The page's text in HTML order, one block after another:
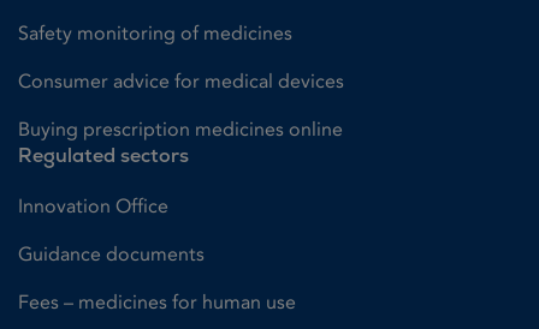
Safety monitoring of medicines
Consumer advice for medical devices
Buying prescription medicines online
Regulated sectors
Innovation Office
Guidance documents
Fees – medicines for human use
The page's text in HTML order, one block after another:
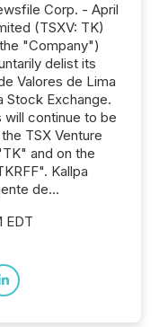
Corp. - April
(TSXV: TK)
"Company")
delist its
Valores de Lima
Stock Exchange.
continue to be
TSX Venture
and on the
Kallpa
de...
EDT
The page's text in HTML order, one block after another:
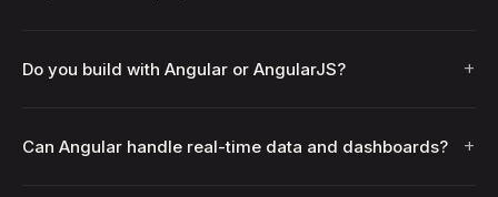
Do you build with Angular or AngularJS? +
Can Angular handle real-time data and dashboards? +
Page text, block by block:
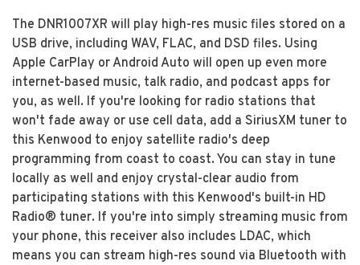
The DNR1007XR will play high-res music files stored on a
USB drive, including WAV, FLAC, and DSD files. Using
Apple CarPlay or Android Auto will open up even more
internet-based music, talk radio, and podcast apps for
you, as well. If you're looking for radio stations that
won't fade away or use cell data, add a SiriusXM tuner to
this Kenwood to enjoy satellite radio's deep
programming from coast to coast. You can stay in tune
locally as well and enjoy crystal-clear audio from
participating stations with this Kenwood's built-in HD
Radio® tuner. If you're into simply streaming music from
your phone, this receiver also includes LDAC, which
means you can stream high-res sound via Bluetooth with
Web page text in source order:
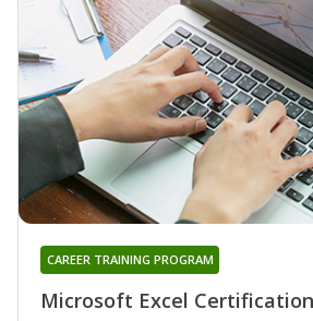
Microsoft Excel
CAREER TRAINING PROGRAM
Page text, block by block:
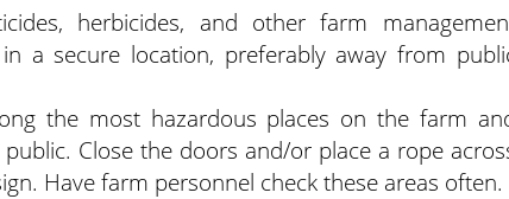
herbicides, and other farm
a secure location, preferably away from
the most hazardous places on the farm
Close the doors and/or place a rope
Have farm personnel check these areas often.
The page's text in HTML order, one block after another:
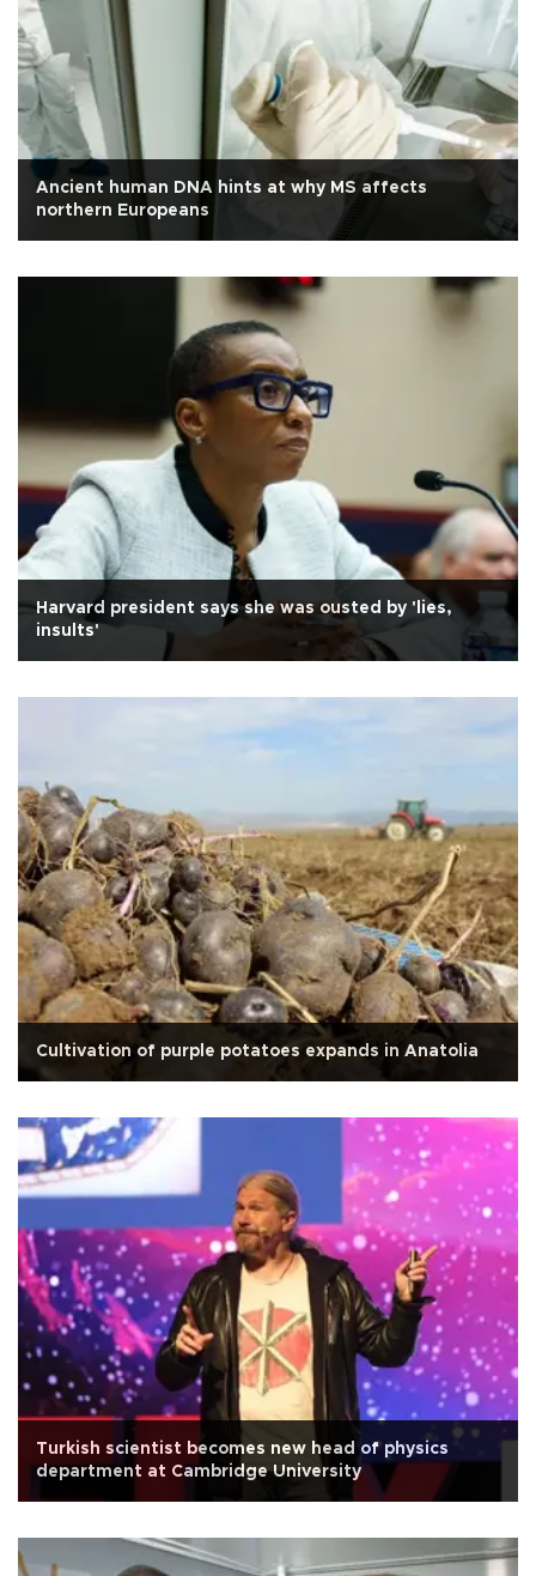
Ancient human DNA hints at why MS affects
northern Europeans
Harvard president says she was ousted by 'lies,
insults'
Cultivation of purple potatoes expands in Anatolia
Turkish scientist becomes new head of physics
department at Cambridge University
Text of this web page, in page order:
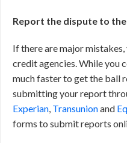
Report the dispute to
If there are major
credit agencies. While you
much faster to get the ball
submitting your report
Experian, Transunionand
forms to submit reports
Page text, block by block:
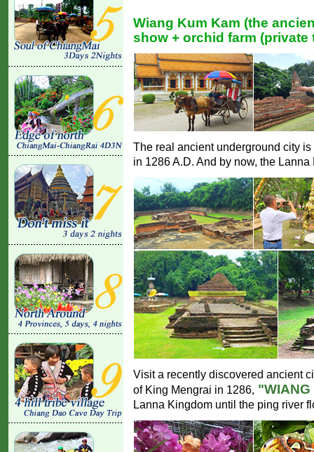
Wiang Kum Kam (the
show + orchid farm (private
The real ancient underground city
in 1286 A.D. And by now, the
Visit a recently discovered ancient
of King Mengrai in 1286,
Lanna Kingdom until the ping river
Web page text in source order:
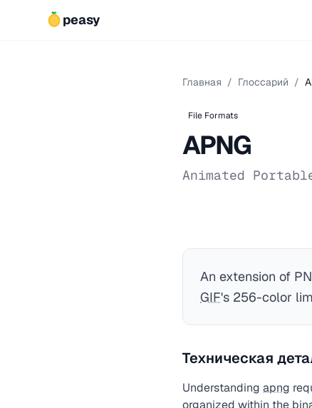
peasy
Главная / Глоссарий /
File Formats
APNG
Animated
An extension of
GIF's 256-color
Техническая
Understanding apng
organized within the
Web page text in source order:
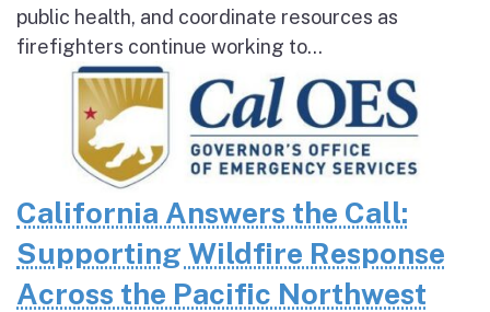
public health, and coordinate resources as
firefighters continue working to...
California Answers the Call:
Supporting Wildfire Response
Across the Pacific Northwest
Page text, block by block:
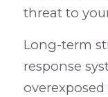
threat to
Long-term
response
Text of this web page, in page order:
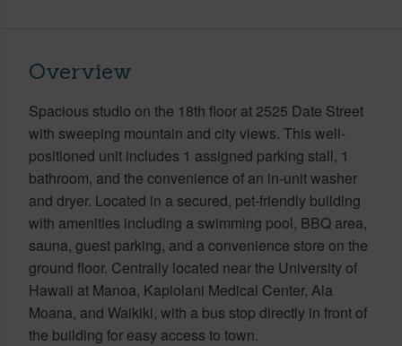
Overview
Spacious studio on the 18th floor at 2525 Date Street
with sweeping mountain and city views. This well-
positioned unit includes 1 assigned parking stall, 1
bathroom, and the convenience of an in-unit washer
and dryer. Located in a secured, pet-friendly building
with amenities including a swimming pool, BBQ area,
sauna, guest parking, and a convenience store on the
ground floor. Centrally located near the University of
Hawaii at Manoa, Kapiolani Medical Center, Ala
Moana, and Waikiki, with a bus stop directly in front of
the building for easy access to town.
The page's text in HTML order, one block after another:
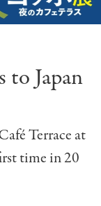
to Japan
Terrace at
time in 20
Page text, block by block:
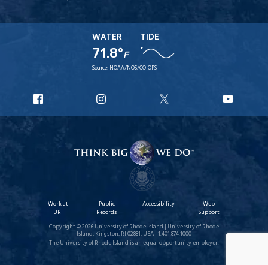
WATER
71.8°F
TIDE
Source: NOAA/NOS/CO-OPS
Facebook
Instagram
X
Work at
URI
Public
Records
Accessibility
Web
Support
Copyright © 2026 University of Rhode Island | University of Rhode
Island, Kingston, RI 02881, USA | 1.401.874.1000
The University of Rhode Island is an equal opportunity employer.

-- YOUR OBJECTIVE --
What you return must match each record exactly and contain no images.

-- RESULT OF THE EXERCISE --
The page's text in HTML order, one block after another:
Safety monitoring of medicines
Consumer advice for medical devices
Buying prescription medicines online
Regulated sectors
Innovation Office
Guidance documents
Fees – medicines for human use
The page's text in HTML order, one block after another:
Corp. - April
(TSXV: TK)
"Company")
delist its
Valores de Lima
Stock Exchange.
continue to be
TSX Venture
and on the
Kallpa
de...
EDT
The page's text in HTML order, one block after another:
Do you build with Angular or AngularJS? +
Can Angular handle real-time data and dashboards? +
Page text, block by block:
The DNR1007XR will play high-res music files stored on a
USB drive, including WAV, FLAC, and DSD files. Using
Apple CarPlay or Android Auto will open up even more
internet-based music, talk radio, and podcast apps for
you, as well. If you're looking for radio stations that
won't fade away or use cell data, add a SiriusXM tuner to
this Kenwood to enjoy satellite radio's deep
programming from coast to coast. You can stay in tune
locally as well and enjoy crystal-clear audio from
participating stations with this Kenwood's built-in HD
Radio® tuner. If you're into simply streaming music from
your phone, this receiver also includes LDAC, which
means you can stream high-res sound via Bluetooth with
Web page text in source order:
Microsoft Excel
CAREER TRAINING PROGRAM
Page text, block by block:
herbicides, and other farm
a secure location, preferably away from
the most hazardous places on the farm
Close the doors and/or place a rope
Have farm personnel check these areas often.
The page's text in HTML order, one block after another:
Ancient human DNA hints at why MS affects
northern Europeans
Harvard president says she was ousted by 'lies,
insults'
Cultivation of purple potatoes expands in Anatolia
Turkish scientist becomes new head of physics
department at Cambridge University
Text of this web page, in page order:
Report the dispute to
If there are major
credit agencies. While you
much faster to get the ball
submitting your report
Experian, Transunionand
forms to submit reports
Page text, block by block:
Wiang Kum Kam (the
show + orchid farm (private
The real ancient underground city
in 1286 A.D. And by now, the
Visit a recently discovered ancient
of King Mengrai in 1286,
Lanna Kingdom until the ping river
Web page text in source order:
peasy
Главная / Глоссарий /
File Formats
APNG
Animated
An extension of
GIF's 256-color
Техническая
Understanding apng
organized within the
Web page text in source order:
public health, and coordinate resources as
firefighters continue working to...
California Answers the Call:
Supporting Wildfire Response
Across the Pacific Northwest
Page text, block by block:
threat to
Long-term
response
Text of this web page, in page order:
Overview
Spacious studio on the 18th floor at 2525 Date Street
with sweeping mountain and city views. This well-
positioned unit includes 1 assigned parking stall, 1
bathroom, and the convenience of an in-unit washer
and dryer. Located in a secured, pet-friendly building
with amenities including a swimming pool, BBQ area,
sauna, guest parking, and a convenience store on the
ground floor. Centrally located near the University of
Hawaii at Manoa, Kapiolani Medical Center, Ala
Moana, and Waikiki, with a bus stop directly in front of
the building for easy access to town.
The page's text in HTML order, one block after another:
to Japan
Terrace at
time in 20
Page text, block by block:
WATER
71.8°F
TIDE
Source: NOAA/NOS/CO-OPS
Facebook
Instagram
X
Work at
URI
Public
Records
Accessibility
Web
Support
Copyright © 2026 University of Rhode Island | University of Rhode
Island, Kingston, RI 02881, USA | 1.401.874.1000
The University of Rhode Island is an equal opportunity employer.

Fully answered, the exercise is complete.